Os dois concorrentes representam opostos nesta campanha, já que Barros tenta o terceiro mandato como prefeito e substituiria seu ex-vice, Roberto Pupin, o que seriam 16 anos do mesmo grupo no poder. Ulisses Maia prega a mudança e se apresenta como mente de um novo projeto para Maringá.

Sílvio Barros

Na manhã desta segunda-feira (3), Sílvio Barros falou com o portal Massa News e contou que vai procurar apoiadores para o segundo turno, especialmente dos candidatos que têm afinidades com seu plano de governo. Ele defende que Maringá vive um bom ciclo que deve continuar.

“Buscar pessoas que querem assegurar que Maringá continue com uma qualidade de vida que a cidade tem”, declarou. Sobre a renovação de 80% da Câmara,  destacou que nove dos 15 vereadores são de sua coligação, o que poderia lhe conferir um bom relacionamento com o Legislativo para a tramitação de projetos.

Ulisses Maia

O vereador Ulisses Maia acredita que tem chances de vencer o segundo turno e argumenta que 60% dos eleitores já votaram pela mudança no primeiro turno, já que não apoiaram o candidato da situação.

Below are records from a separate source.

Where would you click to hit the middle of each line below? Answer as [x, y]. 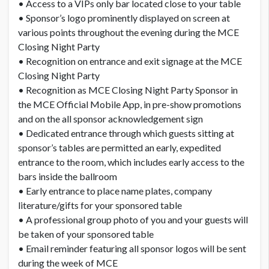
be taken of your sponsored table [86, 234]
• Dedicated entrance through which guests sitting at [126, 133]
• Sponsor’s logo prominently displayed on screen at [124, 18]
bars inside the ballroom [68, 177]
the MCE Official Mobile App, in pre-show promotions [130, 104]
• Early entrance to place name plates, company [115, 191]
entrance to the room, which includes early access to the [131, 162]
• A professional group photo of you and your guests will [133, 220]
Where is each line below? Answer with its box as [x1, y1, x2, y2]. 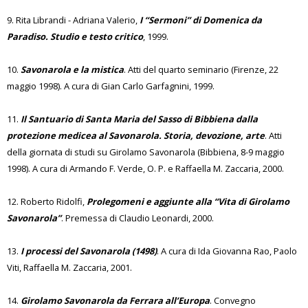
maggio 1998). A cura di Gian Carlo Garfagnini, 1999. [7, 80, 214, 92]
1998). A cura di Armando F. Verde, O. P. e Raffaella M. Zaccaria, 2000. [7, 162, 284, 175]
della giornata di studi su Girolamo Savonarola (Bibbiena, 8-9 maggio [7, 146, 285, 158]
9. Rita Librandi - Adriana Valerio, [7, 14, 140, 26]
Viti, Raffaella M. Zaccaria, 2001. [7, 261, 132, 274]
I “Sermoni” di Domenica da [140, 14, 262, 26]
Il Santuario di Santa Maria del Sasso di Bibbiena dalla [21, 113, 258, 125]
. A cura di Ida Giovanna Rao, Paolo [157, 245, 297, 257]
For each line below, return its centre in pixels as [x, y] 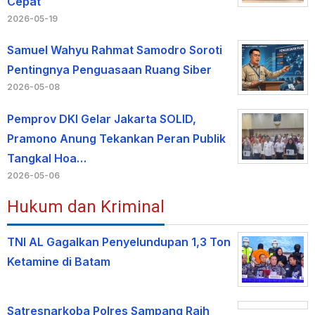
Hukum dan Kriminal [86, 206]
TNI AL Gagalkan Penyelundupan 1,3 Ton [119, 242]
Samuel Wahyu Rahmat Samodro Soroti [115, 50]
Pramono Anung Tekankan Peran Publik [116, 138]
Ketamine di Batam [59, 261]
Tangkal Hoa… [47, 158]
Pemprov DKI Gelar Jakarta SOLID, [102, 118]
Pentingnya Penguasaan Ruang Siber [109, 69]
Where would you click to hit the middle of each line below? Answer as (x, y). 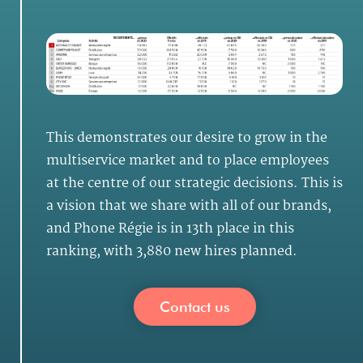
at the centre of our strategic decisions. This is (194, 184)
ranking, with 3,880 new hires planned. (172, 252)
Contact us (194, 307)
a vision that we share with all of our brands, (189, 206)
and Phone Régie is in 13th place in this (170, 229)
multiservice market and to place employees (188, 161)
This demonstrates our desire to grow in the (187, 138)
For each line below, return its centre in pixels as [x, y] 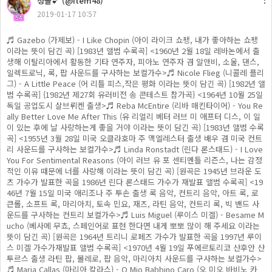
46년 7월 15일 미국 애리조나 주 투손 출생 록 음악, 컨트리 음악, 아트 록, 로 [133, 193]
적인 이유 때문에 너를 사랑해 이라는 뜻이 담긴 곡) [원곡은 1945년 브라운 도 [134, 171]
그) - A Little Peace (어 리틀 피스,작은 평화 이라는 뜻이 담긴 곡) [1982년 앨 [136, 83]
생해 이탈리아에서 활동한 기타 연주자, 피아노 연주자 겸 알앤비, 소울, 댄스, [133, 62]
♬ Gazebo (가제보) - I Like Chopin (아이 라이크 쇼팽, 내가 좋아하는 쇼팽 [132, 40]
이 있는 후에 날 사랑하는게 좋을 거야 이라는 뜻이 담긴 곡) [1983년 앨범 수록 [135, 127]
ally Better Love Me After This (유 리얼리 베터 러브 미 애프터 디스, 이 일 [134, 116]
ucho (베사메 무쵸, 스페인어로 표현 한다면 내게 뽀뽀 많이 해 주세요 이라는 [133, 226]
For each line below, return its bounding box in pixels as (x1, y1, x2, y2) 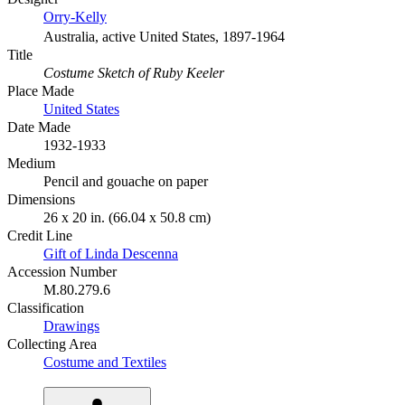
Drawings (43, 318, 99, 334)
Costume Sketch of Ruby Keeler (43, 65, 224, 81)
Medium (7, 155, 55, 172)
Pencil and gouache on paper (43, 174, 208, 190)
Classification (7, 300, 84, 316)
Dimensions (7, 192, 75, 208)
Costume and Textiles (43, 354, 166, 371)
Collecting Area (7, 336, 97, 353)
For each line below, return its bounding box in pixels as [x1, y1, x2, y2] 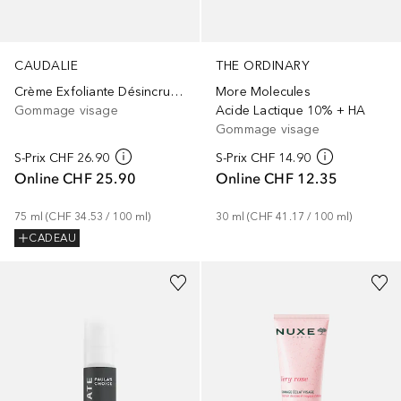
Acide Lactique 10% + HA [216, 103, 366, 119]
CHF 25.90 [63, 169, 137, 188]
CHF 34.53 [48, 210, 104, 224]
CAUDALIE [14, 58, 78, 74]
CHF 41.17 [250, 210, 305, 224]
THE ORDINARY [216, 58, 310, 74]
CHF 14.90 [251, 150, 311, 166]
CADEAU [29, 232, 76, 245]
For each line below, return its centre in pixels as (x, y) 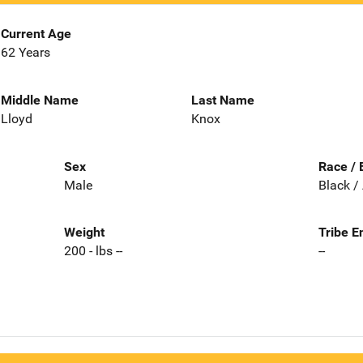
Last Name (223, 100)
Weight (84, 233)
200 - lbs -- (93, 251)
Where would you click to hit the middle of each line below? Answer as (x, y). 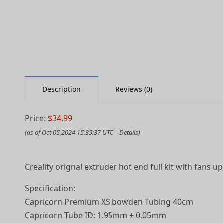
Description (61, 89)
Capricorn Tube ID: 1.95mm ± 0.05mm (96, 215)
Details (129, 132)
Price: (37, 118)
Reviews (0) (134, 89)
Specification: (50, 188)
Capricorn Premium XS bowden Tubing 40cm (109, 202)
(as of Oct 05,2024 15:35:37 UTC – (72, 132)
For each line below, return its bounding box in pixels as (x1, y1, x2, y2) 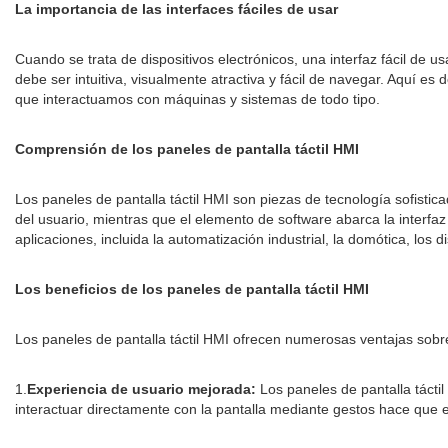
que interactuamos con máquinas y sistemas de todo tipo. (15, 91, 380, 108)
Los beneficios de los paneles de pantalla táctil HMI (15, 281, 369, 298)
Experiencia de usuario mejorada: (27, 381, 256, 398)
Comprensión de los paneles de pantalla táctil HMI (15, 141, 359, 158)
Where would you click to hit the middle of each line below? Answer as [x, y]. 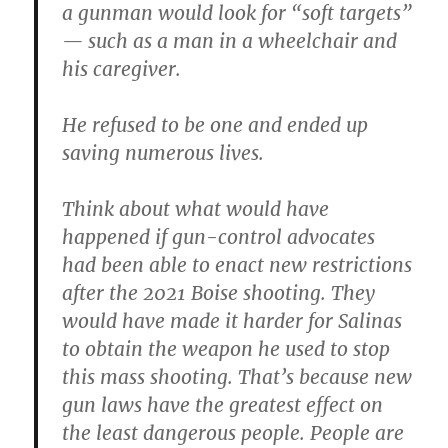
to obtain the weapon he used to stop [226, 349]
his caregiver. [122, 69]
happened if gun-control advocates [219, 237]
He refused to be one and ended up [215, 125]
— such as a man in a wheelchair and [230, 41]
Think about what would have [196, 209]
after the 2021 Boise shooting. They [219, 293]
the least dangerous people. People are [233, 433]
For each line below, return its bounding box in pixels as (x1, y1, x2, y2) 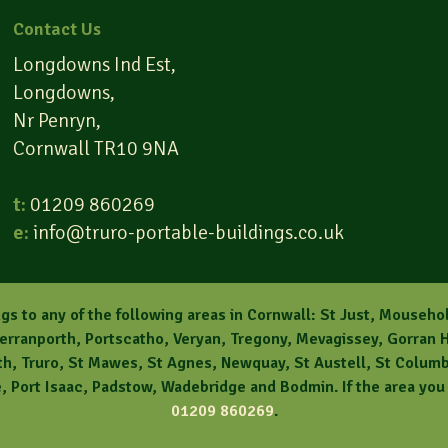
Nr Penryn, (13, 108, 102, 133)
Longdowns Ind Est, (13, 52, 177, 77)
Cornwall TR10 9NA (13, 136, 180, 161)
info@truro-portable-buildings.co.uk (29, 220, 345, 245)
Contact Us (13, 18, 102, 40)
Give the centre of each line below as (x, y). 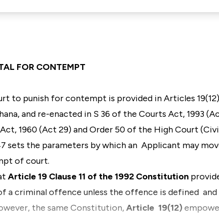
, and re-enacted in (55, 114)
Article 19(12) (155, 208)
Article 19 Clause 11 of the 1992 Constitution (99, 176)
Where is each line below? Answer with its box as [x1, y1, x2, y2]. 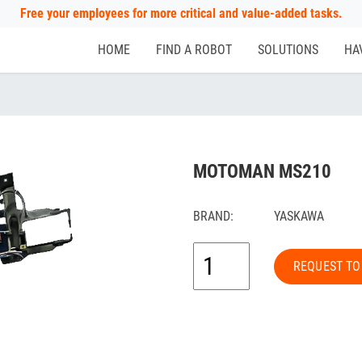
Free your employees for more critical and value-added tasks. [19, 6, 343, 21]
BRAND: [193, 208, 234, 224]
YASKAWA [274, 208, 324, 224]
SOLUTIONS [258, 42, 318, 57]
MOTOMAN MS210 [193, 161, 331, 183]
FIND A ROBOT [156, 42, 232, 57]
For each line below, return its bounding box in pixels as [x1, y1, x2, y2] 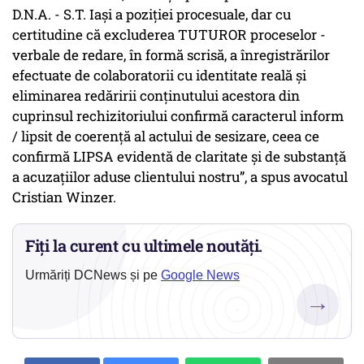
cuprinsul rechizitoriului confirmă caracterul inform [12, 106, 344, 126]
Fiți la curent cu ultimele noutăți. [25, 235, 263, 257]
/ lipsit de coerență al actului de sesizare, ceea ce [12, 127, 319, 146]
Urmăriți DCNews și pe [25, 268, 161, 283]
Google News [161, 268, 240, 283]
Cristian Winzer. [12, 188, 116, 207]
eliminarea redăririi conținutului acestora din [12, 86, 300, 106]
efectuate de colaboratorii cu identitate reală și [12, 66, 306, 85]
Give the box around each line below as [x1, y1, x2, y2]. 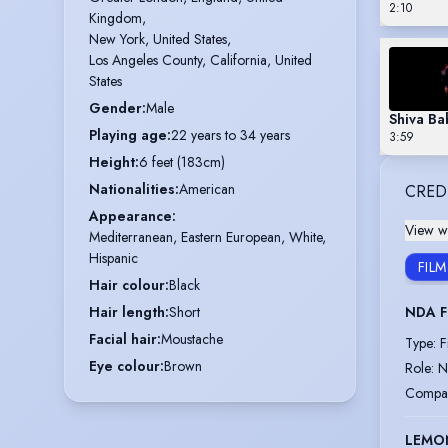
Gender [89, 98, 142, 119]
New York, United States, [89, 29, 231, 50]
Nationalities [89, 179, 175, 200]
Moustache [161, 329, 223, 350]
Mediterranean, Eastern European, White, [89, 227, 326, 248]
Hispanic [89, 248, 138, 269]
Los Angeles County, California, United [89, 50, 312, 71]
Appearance [89, 206, 172, 227]
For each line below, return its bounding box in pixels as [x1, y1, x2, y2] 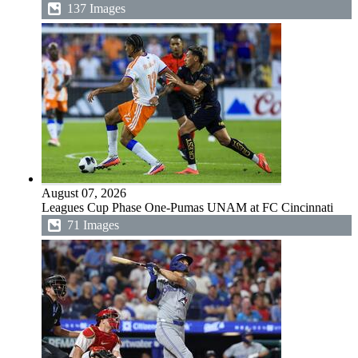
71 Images [67, 218, 119, 232]
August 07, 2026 [42, 186, 126, 200]
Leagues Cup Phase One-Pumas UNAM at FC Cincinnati [42, 201, 333, 214]
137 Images [67, 2, 125, 15]
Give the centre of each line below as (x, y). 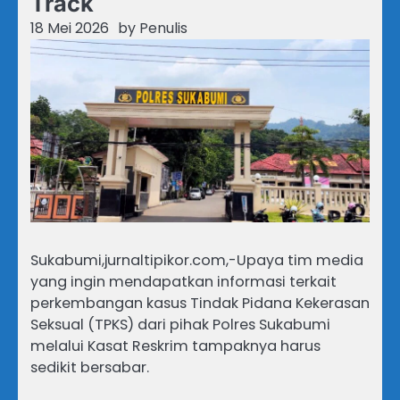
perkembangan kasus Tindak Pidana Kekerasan (200, 304)
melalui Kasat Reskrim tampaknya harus (175, 346)
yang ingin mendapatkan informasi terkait (183, 282)
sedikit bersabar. (90, 368)
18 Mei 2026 (70, 28)
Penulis (163, 28)
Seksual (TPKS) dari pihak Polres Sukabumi (180, 325)
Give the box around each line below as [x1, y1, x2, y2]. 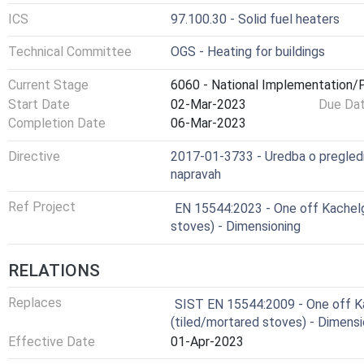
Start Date [8, 96, 70, 112]
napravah [171, 166, 221, 182]
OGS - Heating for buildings [171, 44, 325, 60]
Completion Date [8, 115, 106, 132]
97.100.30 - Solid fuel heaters [171, 11, 340, 27]
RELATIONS [8, 260, 100, 280]
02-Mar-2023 [171, 96, 246, 112]
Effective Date [8, 333, 95, 349]
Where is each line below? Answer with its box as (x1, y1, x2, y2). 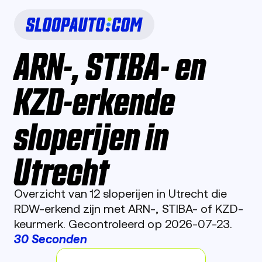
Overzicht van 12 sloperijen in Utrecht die (14, 189, 227, 201)
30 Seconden (14, 235, 88, 246)
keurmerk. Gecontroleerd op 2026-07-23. (14, 219, 232, 231)
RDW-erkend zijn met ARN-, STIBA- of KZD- (14, 204, 243, 216)
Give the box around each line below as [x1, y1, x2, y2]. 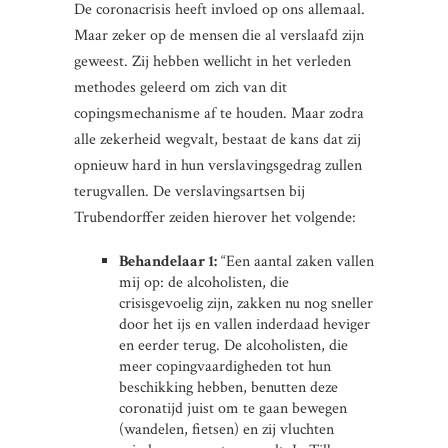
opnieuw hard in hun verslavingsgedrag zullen [74, 154, 362, 176]
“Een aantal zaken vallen [217, 250, 374, 272]
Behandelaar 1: [119, 250, 217, 272]
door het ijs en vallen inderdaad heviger [119, 313, 370, 335]
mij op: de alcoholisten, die [119, 271, 289, 293]
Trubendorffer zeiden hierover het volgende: [74, 206, 356, 228]
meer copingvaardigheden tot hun [119, 355, 331, 377]
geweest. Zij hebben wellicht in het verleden [74, 50, 351, 72]
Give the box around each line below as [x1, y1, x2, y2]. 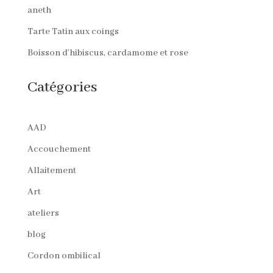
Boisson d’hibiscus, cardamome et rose [27, 47, 188, 58]
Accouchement [27, 143, 91, 155]
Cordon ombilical [27, 250, 101, 261]
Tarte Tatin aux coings [27, 26, 119, 37]
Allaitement [27, 165, 76, 176]
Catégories [27, 77, 97, 97]
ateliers [27, 207, 59, 219]
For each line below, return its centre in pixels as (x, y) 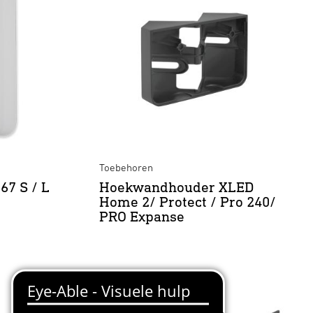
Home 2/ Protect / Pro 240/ (188, 202)
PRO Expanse (142, 216)
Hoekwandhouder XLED (177, 187)
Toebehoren (126, 167)
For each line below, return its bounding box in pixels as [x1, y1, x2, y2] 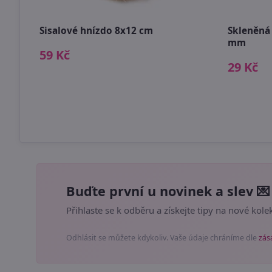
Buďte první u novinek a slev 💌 [66, 182, 270, 200]
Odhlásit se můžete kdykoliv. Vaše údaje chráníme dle [66, 233, 259, 243]
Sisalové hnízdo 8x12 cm [39, 24, 153, 38]
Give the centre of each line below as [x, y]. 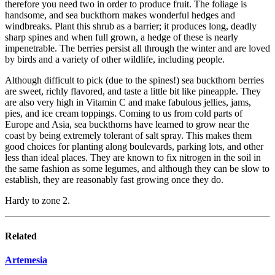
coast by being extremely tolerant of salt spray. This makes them [128, 136]
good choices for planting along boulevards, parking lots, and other [134, 147]
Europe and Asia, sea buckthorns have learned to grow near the [127, 125]
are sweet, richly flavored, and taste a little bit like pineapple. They [133, 91]
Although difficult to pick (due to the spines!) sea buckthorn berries [134, 80]
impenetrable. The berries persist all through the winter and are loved [137, 48]
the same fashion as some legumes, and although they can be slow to [137, 169]
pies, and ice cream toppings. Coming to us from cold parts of [124, 114]
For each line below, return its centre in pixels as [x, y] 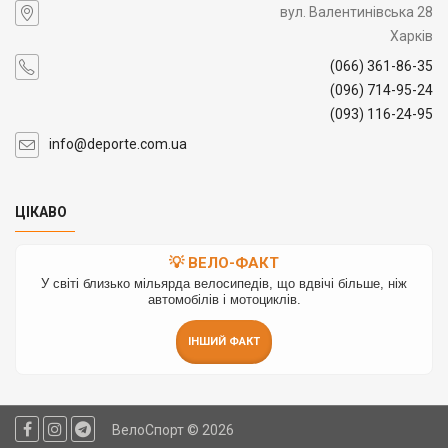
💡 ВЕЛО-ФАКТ [224, 262]
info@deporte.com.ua [118, 143]
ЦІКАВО [41, 211]
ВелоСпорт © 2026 [171, 429]
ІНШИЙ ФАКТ [224, 341]
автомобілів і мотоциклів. [224, 299]
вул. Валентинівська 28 [356, 11]
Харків [411, 35]
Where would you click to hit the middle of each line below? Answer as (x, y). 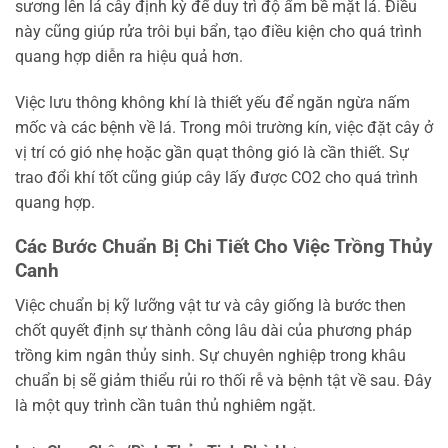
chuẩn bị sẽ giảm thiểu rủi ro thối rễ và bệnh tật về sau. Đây (223, 380)
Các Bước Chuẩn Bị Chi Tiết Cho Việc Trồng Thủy (224, 247)
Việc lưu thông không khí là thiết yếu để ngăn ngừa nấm (212, 102)
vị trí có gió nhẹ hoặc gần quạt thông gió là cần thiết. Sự (212, 152)
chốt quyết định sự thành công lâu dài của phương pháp (213, 330)
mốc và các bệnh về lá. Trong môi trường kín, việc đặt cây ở (224, 127)
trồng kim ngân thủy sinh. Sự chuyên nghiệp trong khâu (210, 355)
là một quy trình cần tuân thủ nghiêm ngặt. (165, 405)
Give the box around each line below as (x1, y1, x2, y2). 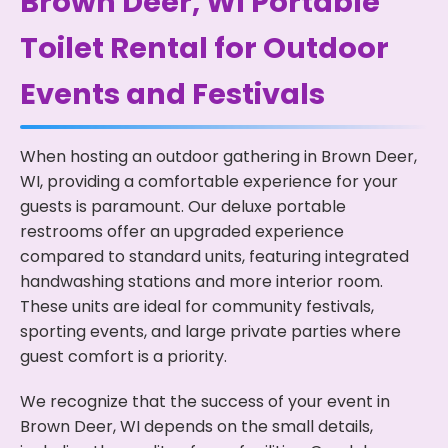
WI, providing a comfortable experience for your (20, 169, 398, 193)
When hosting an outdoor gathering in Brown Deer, (20, 144, 417, 168)
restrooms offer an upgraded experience (20, 219, 344, 243)
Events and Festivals (20, 73, 325, 114)
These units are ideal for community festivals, (20, 294, 374, 318)
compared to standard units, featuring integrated (20, 244, 409, 268)
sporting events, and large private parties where (20, 319, 401, 343)
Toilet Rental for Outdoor (20, 27, 389, 68)
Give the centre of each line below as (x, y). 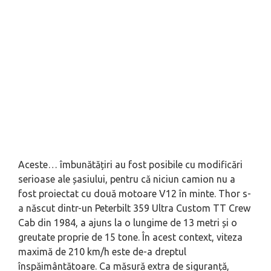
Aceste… (39, 164)
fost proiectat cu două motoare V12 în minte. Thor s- (135, 193)
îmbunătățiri (86, 164)
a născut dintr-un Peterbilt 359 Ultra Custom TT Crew (134, 208)
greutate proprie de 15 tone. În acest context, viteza (130, 237)
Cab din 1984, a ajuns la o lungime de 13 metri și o (128, 222)
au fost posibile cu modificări (178, 164)
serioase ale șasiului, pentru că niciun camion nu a (127, 179)
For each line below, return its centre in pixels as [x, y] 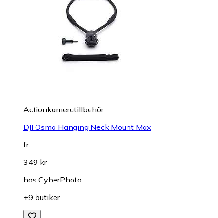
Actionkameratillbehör [64, 109]
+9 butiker [42, 197]
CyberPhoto [60, 179]
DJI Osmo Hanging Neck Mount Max [87, 127]
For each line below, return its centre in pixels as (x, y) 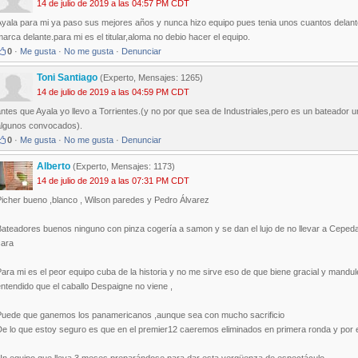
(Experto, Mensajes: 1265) (150, 78)
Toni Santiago (67, 78)
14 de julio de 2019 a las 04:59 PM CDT (113, 92)
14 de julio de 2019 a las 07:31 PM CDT (113, 181)
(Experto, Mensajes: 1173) (123, 167)
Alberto (54, 167)
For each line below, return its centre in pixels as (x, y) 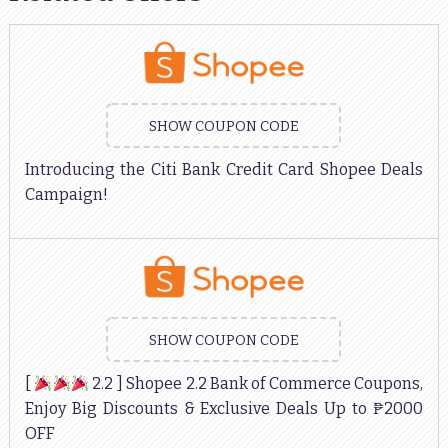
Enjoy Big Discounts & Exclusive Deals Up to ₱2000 (224, 409)
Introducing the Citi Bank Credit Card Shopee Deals (224, 170)
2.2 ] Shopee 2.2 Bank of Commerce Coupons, (256, 384)
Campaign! (66, 195)
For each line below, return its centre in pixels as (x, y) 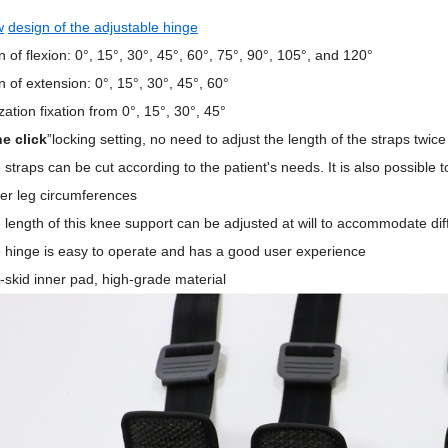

Ele ainda fez críticas ao atual grupo no poder, apontando que são 515 comissionados que custam R$ 25 milhões ao ano para a cidade.

Com relação ao Legislativo, ex-presidente da Câmara, o candidato do PDT afirmou que tem um bom relacionamento com os eleitos e resgatou o papel do Legislativo. “A Câmara tem que ser independente, nem a favor e nem contra o prefeito, mas a favor da cidade.”